Das Energieunternehmen EnBW konzipiert, baut und betreibt seit 2009 Windparks, darunter Deutschlands größten Offshore-Windpark in der Nordsee. Alle Offshore-Windenergieanlagen des Unternehmens sind seit der Installation in Betrieb. Die Einhaltung ihrer Designgrenzen wird genau überwacht. Nur in wenigen Einzelfällen werden die Grenzen überschritten, beispielsweise wenn die Bodenbeschaffenheit nicht verlässlich bewertet werden konnte. Um solche Fälle schnell zu erkennen, wird jede Windenergieanlage nach der Installation vermessen. Bei Abweichungen werden die Designberechnungen erneuert und gegebenenfalls lastreduzierende Maßnahmen ergriffen. Dies ist allerdings nur selten nötig. Obwohl die Offshore-Windenergieanlagen für eine Betriebszeit von bis zu 30 Jahren ausgelegt sind, halten sie vermutlich länger. Wie lange, das gilt es nun herauszufinden.
Die Wende unter der Erde
40 bis 45 Jahre sollen Mittelspannungskabel halten, das ist die regulatorisch veranschlagte Nutzungsdauer. Auf Grundlage dieser Angaben planen Netzbetreiber wie TEN Thüringer Energienetze die Betriebsdauer ihrer Stromkabel. Sie wurden bisher nicht enttäuscht: Moderne VPE-Kabel – das sind Kabel mit einer Isolierung aus vernetztem Polyethylen halten in der Regel wie angekündigt. Und auch die älteren Papiermasse-Kabel haben in der Vergangenheit die Erwartungen erfüllt. Nur die zu DDR-Zeiten hergestellten und verlegten PE-Kabel machen Thüringens größtem Verteilnetzbetreiber Sorgen. Sie erreichen selten die ursprünglich veranschlagte Nutzungsdauer und werden mit zunehmendem Alter immer anfälliger für Störungen. Auch mit der höheren Auslastung und der zunehmend wechselnden Belastung aufgrund der ungleichmäßigen Stromerzeugung aus erneuerbaren Energien und neuer Lasten wie Elektromobilität sind die Kabel der ehemaligen DDR überfordert. Daher hat TEN zur Ermöglichung der Energiewende für diesen Kabeltyp anhand der Störungsentwicklung ein Auswechselprogramm aufgelegt.

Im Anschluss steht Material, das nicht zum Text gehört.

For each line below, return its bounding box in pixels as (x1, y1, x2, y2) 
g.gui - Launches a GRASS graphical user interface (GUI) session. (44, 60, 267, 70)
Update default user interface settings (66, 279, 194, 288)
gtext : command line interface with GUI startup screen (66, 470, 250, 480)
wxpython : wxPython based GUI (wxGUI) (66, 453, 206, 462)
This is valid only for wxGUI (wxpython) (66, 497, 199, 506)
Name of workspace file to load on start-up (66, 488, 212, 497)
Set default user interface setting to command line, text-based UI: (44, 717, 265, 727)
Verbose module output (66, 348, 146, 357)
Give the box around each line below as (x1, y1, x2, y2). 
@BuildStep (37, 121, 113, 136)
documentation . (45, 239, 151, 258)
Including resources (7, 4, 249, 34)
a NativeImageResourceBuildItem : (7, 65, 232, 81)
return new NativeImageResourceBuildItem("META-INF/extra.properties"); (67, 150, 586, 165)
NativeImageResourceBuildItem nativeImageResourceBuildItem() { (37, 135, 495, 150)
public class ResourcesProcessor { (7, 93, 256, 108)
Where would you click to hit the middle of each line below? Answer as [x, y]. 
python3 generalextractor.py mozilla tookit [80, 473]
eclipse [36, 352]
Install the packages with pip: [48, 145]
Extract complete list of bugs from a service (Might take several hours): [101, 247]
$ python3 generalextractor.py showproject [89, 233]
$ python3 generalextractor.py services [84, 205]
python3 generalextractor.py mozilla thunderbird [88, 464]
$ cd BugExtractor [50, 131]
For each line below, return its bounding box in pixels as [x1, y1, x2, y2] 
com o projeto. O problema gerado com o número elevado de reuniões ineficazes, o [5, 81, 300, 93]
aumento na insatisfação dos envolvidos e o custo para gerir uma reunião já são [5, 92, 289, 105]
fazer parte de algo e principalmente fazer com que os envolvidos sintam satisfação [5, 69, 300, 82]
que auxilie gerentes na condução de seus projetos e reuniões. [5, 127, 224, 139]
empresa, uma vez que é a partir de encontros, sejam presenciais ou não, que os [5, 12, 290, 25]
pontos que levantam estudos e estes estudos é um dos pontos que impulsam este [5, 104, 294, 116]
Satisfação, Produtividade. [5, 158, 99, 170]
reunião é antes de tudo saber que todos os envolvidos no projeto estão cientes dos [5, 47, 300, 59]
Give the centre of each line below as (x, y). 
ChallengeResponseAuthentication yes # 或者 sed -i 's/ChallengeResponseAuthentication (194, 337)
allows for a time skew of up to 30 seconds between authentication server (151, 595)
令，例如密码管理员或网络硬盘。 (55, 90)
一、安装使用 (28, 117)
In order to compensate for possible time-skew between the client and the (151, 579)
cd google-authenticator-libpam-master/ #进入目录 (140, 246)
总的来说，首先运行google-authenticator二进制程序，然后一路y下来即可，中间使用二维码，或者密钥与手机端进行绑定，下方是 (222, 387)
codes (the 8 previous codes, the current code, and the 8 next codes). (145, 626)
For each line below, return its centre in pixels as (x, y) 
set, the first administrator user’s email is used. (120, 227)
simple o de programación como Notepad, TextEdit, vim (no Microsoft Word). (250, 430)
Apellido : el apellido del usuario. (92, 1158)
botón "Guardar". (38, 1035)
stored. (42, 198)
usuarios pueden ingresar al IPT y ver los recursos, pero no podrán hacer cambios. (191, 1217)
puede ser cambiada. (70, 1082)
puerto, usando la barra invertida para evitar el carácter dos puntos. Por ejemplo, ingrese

Die Störanfälligkeit ist nur einer der Gründe, die einen Austausch und die Verlegung neuer Stromkabel notwendig machen. Immer mehr Kundinnen und Kunden folgen dem Trend der Dezentralisierung und wollen selbst Energie ins Netz einspeisen. Weiterhin stellen Industriebetriebe im Rahmen der Dekarbonisierung ihre Produktionsprozesse von Gas auf Strom um. Dafür benötigen sie einen leistungsfähigen Netzanschluss.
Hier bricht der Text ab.